Couples therapy tips
- Sherrine Barrowes
- Nov 22, 2022
- 2 min read
Updated: Apr 9

Strengthening Relationships Through Couples Therapy: Focus on Shared Values, Boundaries, and Trust
At the heart of any healthy relationship are three foundational elements: shared values, clear boundaries, and mutual trust. For couples—particularly those navigating the challenges of trauma or PTSD—couples therapy offers a space to explore and reinforce these core elements.
Here are several tips to help guide the process:
1. Clarify Shared Values
Couples often grow stronger when they align on what truly matters—whether it's honesty, family, independence, or mutual growth. In therapy:
Discuss individual and shared values.
Identify any misalignments and how they affect daily life or long-term goals.
Use shared values as a compass when making decisions or resolving conflict.
2. Establish and Respect Boundaries
Healthy boundaries define what is acceptable in a relationship and what is not. They protect emotional well-being and reduce miscommunication.
Use therapy to articulate personal boundaries around space, communication, time, and emotional triggers.
Understand that boundaries are not walls—they are bridges to mutual respect.
Regularly revisit and renegotiate boundaries as the relationship evolves.
Example: A partner with PTSD might need quiet time after work; recognizing this as a boundary rather than avoidance can shift the dynamic.
3. Rebuild and Maintain Trust
Trust is often tested by trauma, secrecy, or emotional disconnection. Therapy helps couples:
Re-establish a sense of reliability through small, consistent actions.
Engage in transparent and non-defensive communication.
Address breaches of trust directly and constructively.

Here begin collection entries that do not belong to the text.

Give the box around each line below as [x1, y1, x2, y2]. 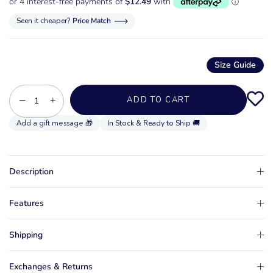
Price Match [73, 16, 111, 26]
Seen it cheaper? [16, 16, 71, 26]
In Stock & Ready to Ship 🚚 [107, 118, 200, 129]
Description [9, 166, 54, 178]
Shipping [9, 229, 43, 241]
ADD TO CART [127, 94, 190, 106]
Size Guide [214, 58, 256, 71]
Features [9, 197, 44, 210]
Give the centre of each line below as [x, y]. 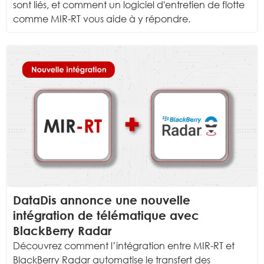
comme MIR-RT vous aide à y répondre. [102, 19]
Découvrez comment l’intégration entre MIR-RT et [124, 245]
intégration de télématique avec [106, 215]
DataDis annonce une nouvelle [102, 199]
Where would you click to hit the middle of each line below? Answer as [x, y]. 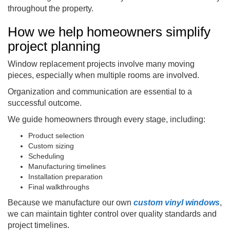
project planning [54, 46]
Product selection [56, 135]
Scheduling [46, 156]
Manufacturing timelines [67, 166]
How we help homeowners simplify [109, 32]
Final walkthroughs [59, 187]
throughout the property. [51, 8]
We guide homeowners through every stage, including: [107, 119]
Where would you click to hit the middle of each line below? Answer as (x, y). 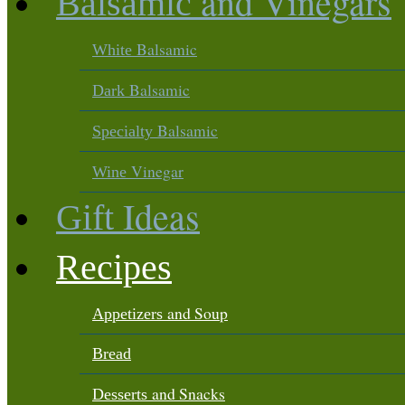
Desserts (122, 394)
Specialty (125, 131)
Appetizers (130, 314)
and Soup (198, 313)
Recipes (114, 267)
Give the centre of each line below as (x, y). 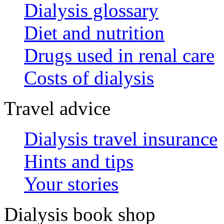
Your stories (71, 183)
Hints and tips (79, 161)
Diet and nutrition (94, 32)
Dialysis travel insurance (121, 138)
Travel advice (57, 108)
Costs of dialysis (89, 77)
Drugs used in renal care (119, 55)
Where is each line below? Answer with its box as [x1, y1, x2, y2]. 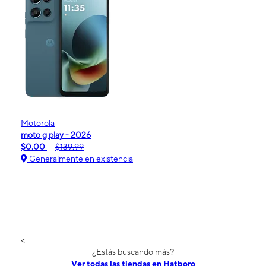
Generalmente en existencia [27, 153, 133, 163]
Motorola [21, 118, 55, 128]
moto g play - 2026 [21, 129, 91, 140]
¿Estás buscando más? [92, 246, 174, 256]
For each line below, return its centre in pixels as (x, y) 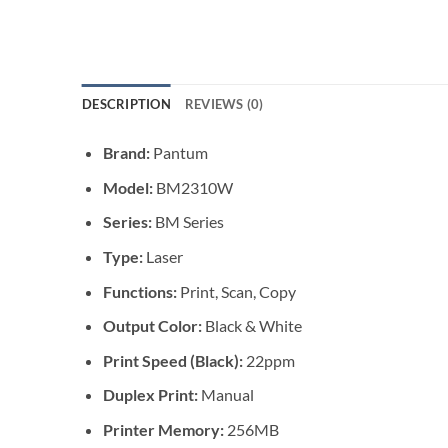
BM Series (189, 222)
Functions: (141, 291)
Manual (227, 395)
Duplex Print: (151, 395)
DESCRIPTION (126, 104)
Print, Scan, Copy (237, 291)
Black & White (253, 326)
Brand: (127, 153)
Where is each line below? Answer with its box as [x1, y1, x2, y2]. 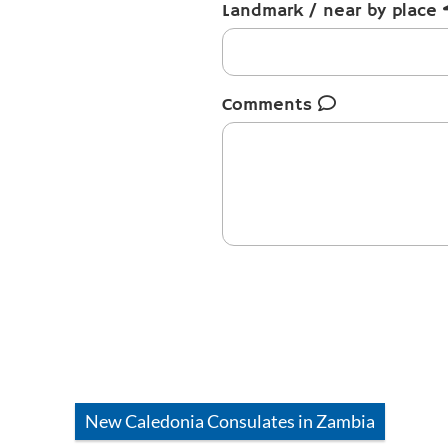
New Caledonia [85, 410, 204, 432]
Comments [222, 94, 318, 116]
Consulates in [204, 410, 316, 432]
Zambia [316, 410, 375, 432]
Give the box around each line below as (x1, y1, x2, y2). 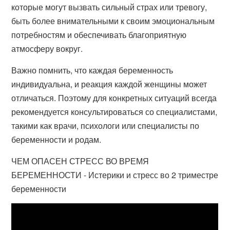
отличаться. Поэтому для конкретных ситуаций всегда (11, 92, 217, 104)
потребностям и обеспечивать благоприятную (11, 29, 187, 41)
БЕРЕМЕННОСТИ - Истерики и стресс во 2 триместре (11, 169, 219, 181)
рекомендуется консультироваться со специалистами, (11, 106, 218, 118)
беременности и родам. (11, 133, 102, 145)
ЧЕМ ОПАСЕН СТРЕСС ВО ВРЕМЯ (11, 155, 149, 167)
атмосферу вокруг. (11, 43, 83, 54)
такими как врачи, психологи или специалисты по (11, 120, 200, 131)
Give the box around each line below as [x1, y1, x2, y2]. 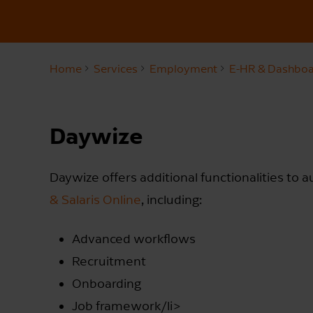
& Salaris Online [50, 191, 141, 207]
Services [94, 62, 138, 75]
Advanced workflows [72, 231, 196, 246]
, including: [141, 191, 202, 207]
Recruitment [72, 253, 146, 268]
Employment [150, 62, 217, 75]
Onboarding [72, 275, 141, 291]
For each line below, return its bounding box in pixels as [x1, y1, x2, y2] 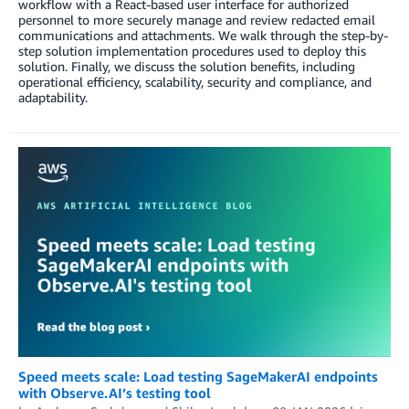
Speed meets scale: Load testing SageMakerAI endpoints [18, 368, 378, 385]
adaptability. [18, 89, 88, 106]
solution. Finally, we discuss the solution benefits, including [18, 58, 355, 75]
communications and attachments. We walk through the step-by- [18, 27, 388, 44]
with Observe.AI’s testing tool [18, 384, 211, 402]
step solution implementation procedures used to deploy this [18, 43, 366, 59]
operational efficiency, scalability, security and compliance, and [18, 74, 372, 90]
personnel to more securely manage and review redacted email [18, 12, 375, 28]
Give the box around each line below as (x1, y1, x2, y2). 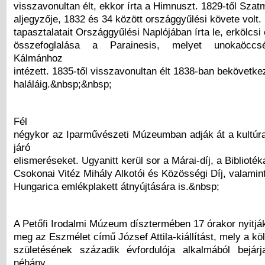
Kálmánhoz (14, 51, 63, 64)
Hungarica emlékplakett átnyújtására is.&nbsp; (14, 180, 219, 193)
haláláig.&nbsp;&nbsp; (14, 77, 112, 90)
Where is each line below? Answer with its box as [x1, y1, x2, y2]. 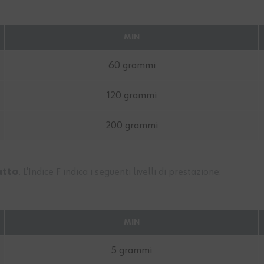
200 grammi [105, 120, 158, 131]
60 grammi [108, 60, 156, 71]
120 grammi [107, 90, 157, 101]
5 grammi [111, 245, 152, 256]
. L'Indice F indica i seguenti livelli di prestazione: [19, 167, 221, 178]
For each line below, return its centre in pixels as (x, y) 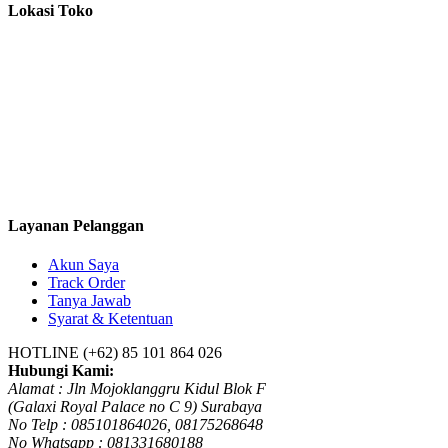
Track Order (86, 283)
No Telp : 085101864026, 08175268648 (135, 425)
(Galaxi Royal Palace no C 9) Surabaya (135, 407)
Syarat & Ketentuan (110, 319)
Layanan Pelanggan (76, 225)
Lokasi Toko (50, 11)
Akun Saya (83, 265)
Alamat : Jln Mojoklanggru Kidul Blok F (137, 389)
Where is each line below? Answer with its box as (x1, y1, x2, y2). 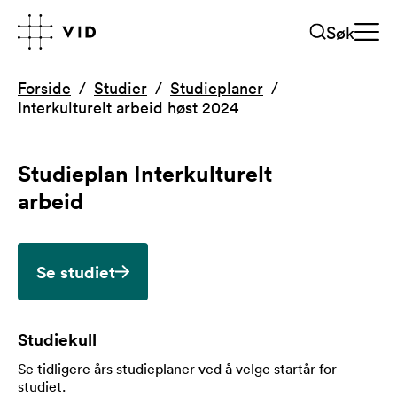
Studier (94, 77, 147, 98)
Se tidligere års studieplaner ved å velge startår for (18, 360, 337, 378)
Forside (18, 77, 71, 98)
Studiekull (18, 327, 97, 351)
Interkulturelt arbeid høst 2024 (18, 97, 238, 118)
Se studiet (36, 260, 115, 284)
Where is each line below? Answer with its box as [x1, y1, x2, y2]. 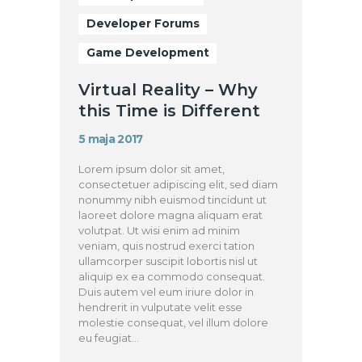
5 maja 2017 [78, 132, 143, 145]
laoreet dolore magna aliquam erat [78, 208, 263, 222]
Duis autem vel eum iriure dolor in [78, 285, 255, 299]
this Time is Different [78, 100, 261, 120]
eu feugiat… [78, 331, 140, 345]
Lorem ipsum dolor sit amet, [78, 162, 225, 176]
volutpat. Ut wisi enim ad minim [78, 224, 241, 238]
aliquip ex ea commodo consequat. [78, 270, 266, 284]
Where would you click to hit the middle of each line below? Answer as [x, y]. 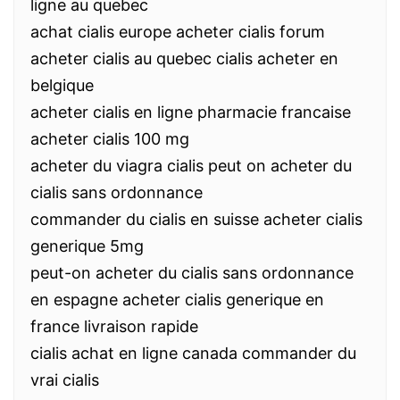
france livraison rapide [114, 326]
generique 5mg [87, 246]
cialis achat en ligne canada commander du [193, 353]
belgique [62, 85]
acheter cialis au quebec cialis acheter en [184, 58]
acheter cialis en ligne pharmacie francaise [191, 112]
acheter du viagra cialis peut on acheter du [191, 166]
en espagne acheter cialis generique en [177, 300]
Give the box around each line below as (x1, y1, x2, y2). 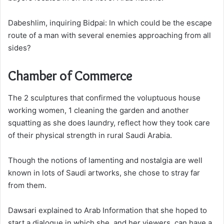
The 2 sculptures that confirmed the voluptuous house (8, 93, 200, 102)
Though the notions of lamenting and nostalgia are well (8, 155, 202, 165)
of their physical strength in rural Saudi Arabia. (8, 130, 172, 140)
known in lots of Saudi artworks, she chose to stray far (8, 168, 200, 177)
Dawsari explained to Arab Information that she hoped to (8, 205, 207, 215)
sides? (8, 42, 31, 52)
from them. (8, 180, 46, 190)
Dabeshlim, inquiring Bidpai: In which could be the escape (8, 17, 212, 27)
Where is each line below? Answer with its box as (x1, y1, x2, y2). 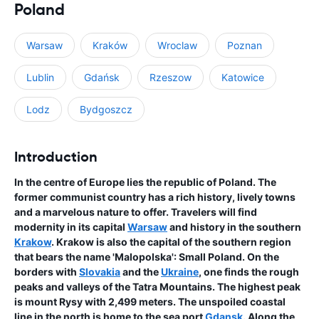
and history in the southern (167, 221, 301, 234)
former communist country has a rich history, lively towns (14, 191, 296, 204)
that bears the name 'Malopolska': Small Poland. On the (14, 251, 279, 263)
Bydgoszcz (80, 103, 132, 116)
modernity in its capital (14, 221, 127, 234)
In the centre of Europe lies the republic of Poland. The (14, 176, 276, 189)
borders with (14, 266, 79, 278)
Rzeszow (150, 71, 192, 84)
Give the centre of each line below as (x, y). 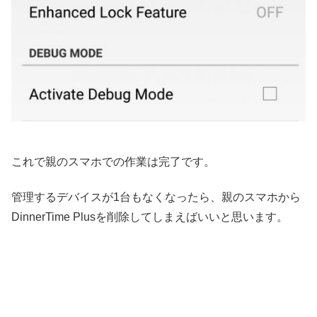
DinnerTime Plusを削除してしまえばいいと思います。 (150, 217)
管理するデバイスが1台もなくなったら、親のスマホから (156, 197)
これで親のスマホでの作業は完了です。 (113, 161)
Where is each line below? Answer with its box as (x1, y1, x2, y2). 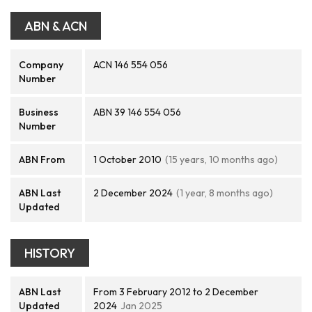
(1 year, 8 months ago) (176, 187, 273, 199)
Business (19, 106, 58, 118)
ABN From (19, 153, 65, 166)
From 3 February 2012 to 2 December (93, 286, 258, 298)
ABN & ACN (24, 18, 87, 34)
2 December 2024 (93, 187, 173, 199)
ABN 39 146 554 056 (93, 106, 181, 118)
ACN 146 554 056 (93, 58, 168, 71)
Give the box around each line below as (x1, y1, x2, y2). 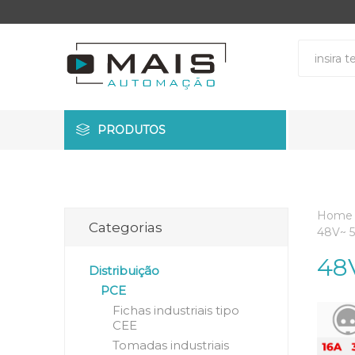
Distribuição (88, 263, 159, 278)
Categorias (88, 219, 162, 235)
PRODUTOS (97, 123, 166, 137)
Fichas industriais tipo (112, 303, 239, 318)
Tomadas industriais (112, 338, 229, 353)
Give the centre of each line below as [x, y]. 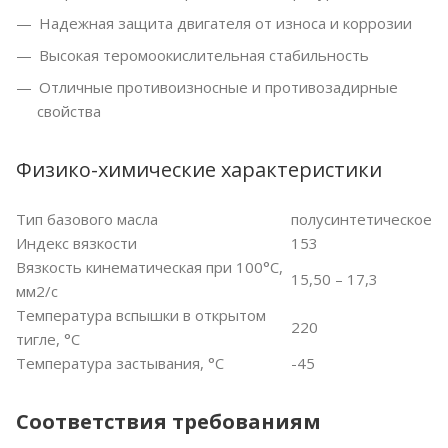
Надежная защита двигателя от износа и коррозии [225, 23]
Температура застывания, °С [120, 363]
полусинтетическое [361, 219]
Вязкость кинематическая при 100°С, [149, 267]
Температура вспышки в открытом [141, 315]
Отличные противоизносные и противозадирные [218, 87]
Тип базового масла [87, 219]
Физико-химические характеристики [199, 170]

Practice: The “trust ladder” exercise—where partners gradually rebuild confidence through small, agreed-upon steps—can be a useful tool in therapy.
4. Use the Therapy Space to Deepen Emotional Safety
When values are acknowledged, boundaries respected, and trust prioritized, therapy becomes a space for emotional risk-taking and deeper connection.
Validate each other’s emotional experiences without judgment.
Lean into vulnerability as a strength, not a weakness.
5. Align Goals for the Future
Values and trust contribute to a shared vision. Use couples therapy to:
Discuss long-term goals.
Examine how individual healing supports collective growth.
Create rituals or routines that reflect your values as a couple.
Final Insight: Relationships thrive not only on love, but on understanding. Couples therapy is an intentional space to nurture the invisible frameworks—values, boundaries, and trust—that sustain meaningful, resilient partnerships. Investing in these core elements helps build not just a stronger relationship, but a healthier emotional environment for both individuals.